Sunday, February 28, 2021

An Afternoon Walk

On a sunny, 55-degree day this past week, I took a fabulously long walk and got back to my neighborhood about 3:30 pm. As I crossed from the main road on to my street, I could see the face of a teenage neighbor in front of her house behind a car, but I could only see the back of the guy she was talking to. 

She looked bigger than I remembered and pretty grown up, compared to the last time I had seen her. She was smiling so much. It made me think about the magic of young love.

As I inched a bit closer but was still a distance away, I saw she was standing on a skateboard, which explained her being taller than I’d have expected. She didn’t take her eyes off the guy, who appeared to be instructing her on skateboarding techniques.

Right away I started to project my own worries on to her parents. The mother in me started to empathize with her poor parents for having to deal with this new hobby of hers. I started to sweat just thinking about all the safety matters that come into play.

Add to that a persuasive boyfriend encouraging it, and the situation is ripe for battles at home, with her parents concerned that she may want to do all kinds of crazy stunts on her skateboard, hang out with other daredevils (or, worse yet, with her skateboard buddy alone) and so on.

I walked to the other side of the street as I approached them since I wasn’t wearing a mask but wanted to say “hi!” to the teen and of course to check out her boyfriend.  

Let me just say … WOA!!!

That “boyfriend” teaching her how to skateboard was…HER DAD!

I was s h o c k e d!!! I had seen him eons of times but usually with a briefcase in hand. I’d never have guessed that he’s a skateboarder and/or that he’d be encouraging her to learn.

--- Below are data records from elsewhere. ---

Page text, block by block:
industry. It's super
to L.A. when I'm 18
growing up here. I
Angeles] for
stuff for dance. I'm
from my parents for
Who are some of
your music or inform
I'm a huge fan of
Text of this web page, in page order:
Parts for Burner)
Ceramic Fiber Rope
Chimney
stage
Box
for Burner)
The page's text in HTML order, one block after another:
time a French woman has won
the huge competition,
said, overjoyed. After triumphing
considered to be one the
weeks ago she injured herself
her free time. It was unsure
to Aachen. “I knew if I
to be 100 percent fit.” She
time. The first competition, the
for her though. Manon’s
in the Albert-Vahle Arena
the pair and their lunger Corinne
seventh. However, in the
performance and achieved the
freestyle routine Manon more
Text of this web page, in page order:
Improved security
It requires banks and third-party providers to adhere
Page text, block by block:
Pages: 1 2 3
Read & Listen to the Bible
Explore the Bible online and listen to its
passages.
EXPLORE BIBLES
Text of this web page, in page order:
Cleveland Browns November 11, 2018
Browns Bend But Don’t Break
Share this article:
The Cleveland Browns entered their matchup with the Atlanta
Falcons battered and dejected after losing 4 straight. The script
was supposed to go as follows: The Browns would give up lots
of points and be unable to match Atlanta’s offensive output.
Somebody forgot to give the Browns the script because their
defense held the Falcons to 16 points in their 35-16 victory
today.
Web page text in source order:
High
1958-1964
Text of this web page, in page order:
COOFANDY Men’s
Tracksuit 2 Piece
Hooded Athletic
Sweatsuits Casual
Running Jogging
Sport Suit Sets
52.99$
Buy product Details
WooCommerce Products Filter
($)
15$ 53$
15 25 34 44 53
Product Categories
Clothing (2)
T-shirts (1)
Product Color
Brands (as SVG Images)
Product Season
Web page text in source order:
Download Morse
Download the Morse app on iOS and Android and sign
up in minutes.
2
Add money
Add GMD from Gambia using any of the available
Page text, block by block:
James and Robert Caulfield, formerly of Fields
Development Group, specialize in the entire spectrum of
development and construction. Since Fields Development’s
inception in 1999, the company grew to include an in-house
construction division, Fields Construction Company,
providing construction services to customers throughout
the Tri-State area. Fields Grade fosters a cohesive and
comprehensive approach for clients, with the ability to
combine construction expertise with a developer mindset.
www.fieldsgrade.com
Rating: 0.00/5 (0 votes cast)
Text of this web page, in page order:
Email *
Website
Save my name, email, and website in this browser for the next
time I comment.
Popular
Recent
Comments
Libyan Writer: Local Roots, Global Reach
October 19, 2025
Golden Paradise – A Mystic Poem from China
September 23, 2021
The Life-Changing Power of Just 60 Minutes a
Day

But once I thought it through – that he is sharing with his daughter a hobby he enjoyed – I began to feel differently.

I think fathers and daughters often struggle to find common ground, and a mutual appreciation for a hobby can add a wonderful new dimension to their relationship.

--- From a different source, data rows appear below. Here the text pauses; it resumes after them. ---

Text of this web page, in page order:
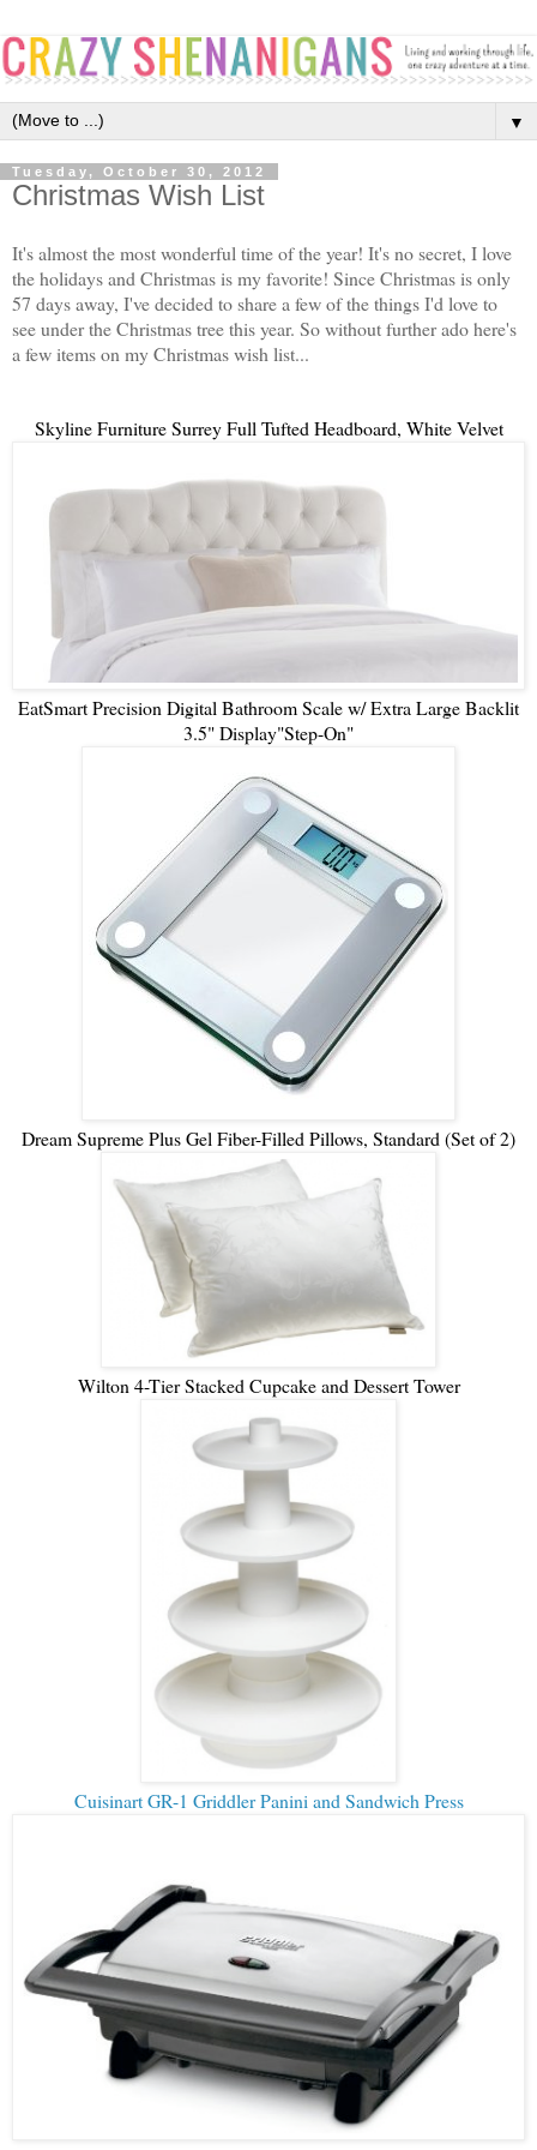
▼
Tuesday, October 30, 2012
Christmas Wish List
It's almost the most wonderful time of the year! It's no secret, I love
the holidays and Christmas is my favorite! Since Christmas is only
57 days away, I've decided to share a few of the things I'd love to
see under the Christmas tree this year. So without further ado here's
a few items on my Christmas wish list...
Skyline Furniture Surrey Full Tufted Headboard, White Velvet
EatSmart Precision Digital Bathroom Scale w/ Extra Large Backlit
3.5" Display"Step-On"
Dream Supreme Plus Gel Fiber-Filled Pillows, Standard (Set of 2)
Wilton 4-Tier Stacked Cupcake and Dessert Tower
Cuisinart GR-1 Griddler Panini and Sandwich Press

By the time I got home – 12 houses down – my thoughts went from “those poor parents” to “that lucky dad…and daughter.”

 

 

 

 

 

3 comments:

  1. What a great story! I do this a lot; start out thinking one thing when I am imagining what’s going on in my own head, only to do an about face when I learn the real facts.

    Isn’t it wonderful how COVID and remote work/no travel has enabled parents to spend more time with their children. I see so much of this in my neighborhood as well wher whole families go out for walks together.

    I only hope when things finally get back to normal, whatever our new normal will be, that parents realize the gift they have been given this past year and do their best to continue working on keeping the family connection there.